(Collected data entries)
========
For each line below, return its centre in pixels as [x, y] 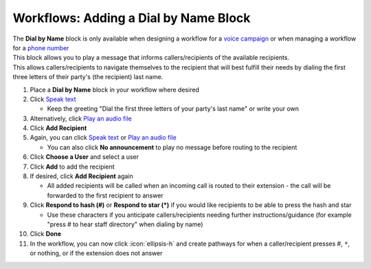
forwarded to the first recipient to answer [105, 195]
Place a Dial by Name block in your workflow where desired [114, 89]
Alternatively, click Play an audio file [81, 118]
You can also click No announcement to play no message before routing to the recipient [172, 147]
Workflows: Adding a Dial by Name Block [132, 18]
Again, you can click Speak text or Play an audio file [103, 138]
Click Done [46, 234]
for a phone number [41, 47]
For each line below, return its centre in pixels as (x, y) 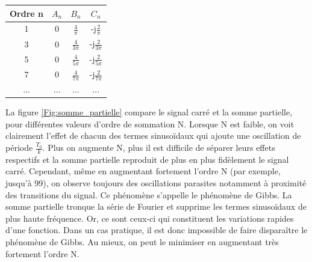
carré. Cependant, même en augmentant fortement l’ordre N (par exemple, (143, 171)
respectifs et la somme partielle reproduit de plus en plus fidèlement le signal (147, 159)
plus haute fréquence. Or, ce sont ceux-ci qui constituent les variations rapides (150, 218)
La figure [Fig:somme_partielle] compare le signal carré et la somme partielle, (149, 112)
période (19, 148)
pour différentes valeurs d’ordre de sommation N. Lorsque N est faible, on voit (150, 123)
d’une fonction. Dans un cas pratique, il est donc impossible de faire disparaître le (157, 230)
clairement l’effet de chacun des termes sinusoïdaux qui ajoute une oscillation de (153, 136)
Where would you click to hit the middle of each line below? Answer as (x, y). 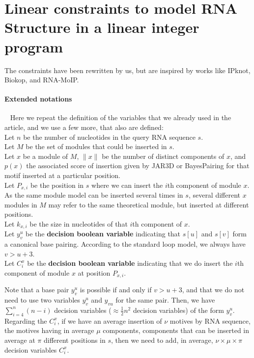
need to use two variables (42, 300)
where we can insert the (127, 185)
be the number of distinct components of (163, 156)
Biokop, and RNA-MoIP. (42, 80)
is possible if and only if (116, 290)
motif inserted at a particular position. (62, 175)
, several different (214, 195)
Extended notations (38, 99)
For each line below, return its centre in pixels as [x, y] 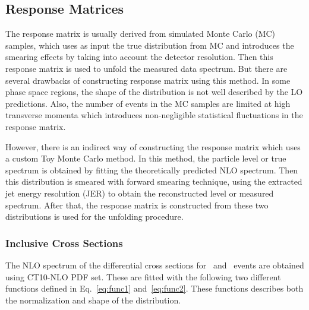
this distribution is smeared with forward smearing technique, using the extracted [154, 181]
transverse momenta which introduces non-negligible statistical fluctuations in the [154, 115]
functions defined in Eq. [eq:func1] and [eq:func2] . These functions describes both [154, 288]
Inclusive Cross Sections [64, 243]
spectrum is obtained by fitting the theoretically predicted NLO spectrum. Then [152, 170]
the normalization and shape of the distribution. [93, 300]
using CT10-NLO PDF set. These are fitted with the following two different [143, 276]
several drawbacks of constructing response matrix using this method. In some [148, 80]
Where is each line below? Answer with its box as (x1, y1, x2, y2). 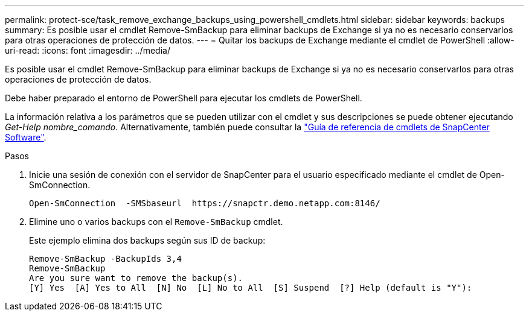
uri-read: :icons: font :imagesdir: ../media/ (5, 45, 170, 55)
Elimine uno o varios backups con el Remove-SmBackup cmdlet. (29, 216, 283, 227)
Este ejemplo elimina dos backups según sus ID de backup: (29, 235, 266, 245)
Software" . (5, 132, 46, 142)
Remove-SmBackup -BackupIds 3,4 (29, 254, 182, 264)
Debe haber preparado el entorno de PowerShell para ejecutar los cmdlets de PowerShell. (5, 93, 362, 103)
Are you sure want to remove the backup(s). (29, 273, 243, 283)
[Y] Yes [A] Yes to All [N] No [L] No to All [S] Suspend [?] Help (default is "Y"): (29, 283, 472, 292)
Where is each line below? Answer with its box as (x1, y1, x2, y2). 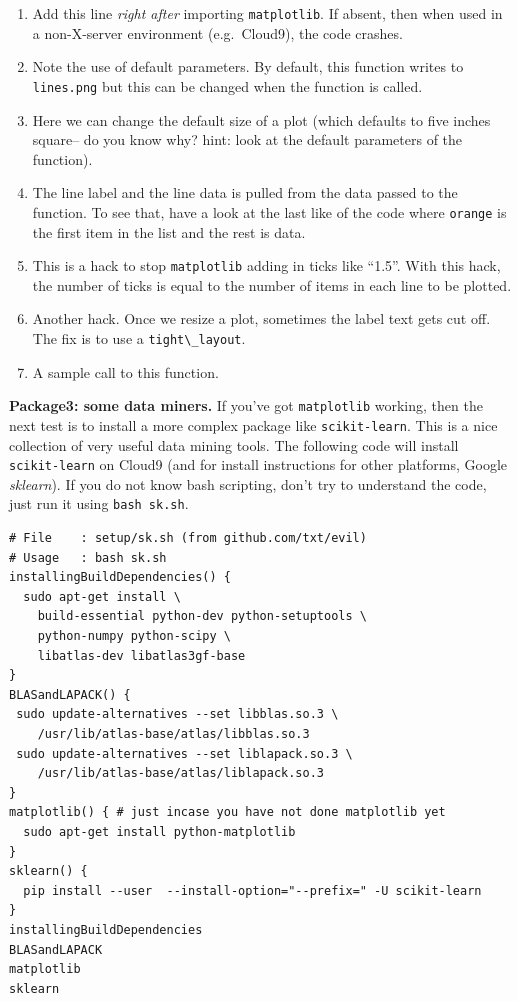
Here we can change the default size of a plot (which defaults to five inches (32, 109, 491, 130)
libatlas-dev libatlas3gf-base (37, 648, 246, 663)
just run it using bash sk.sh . (9, 493, 189, 514)
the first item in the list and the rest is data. (32, 221, 306, 242)
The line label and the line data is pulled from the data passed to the (32, 182, 458, 203)
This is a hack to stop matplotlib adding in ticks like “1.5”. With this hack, (32, 255, 501, 276)
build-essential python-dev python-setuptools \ (37, 609, 367, 624)
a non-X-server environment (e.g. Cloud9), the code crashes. (32, 22, 403, 43)
========
• EXERCISE: Wherever a line holds the word "using", copy that line out of the entries above.

• ANSWER SECTION:
this distribution is smeared with forward smearing technique, using the extracted [154, 181]
using CT10-NLO PDF set. These are fitted with the following two different [143, 276]
several drawbacks of constructing response matrix using this method. In some [148, 80]
just run it using bash sk.sh . (9, 493, 189, 514)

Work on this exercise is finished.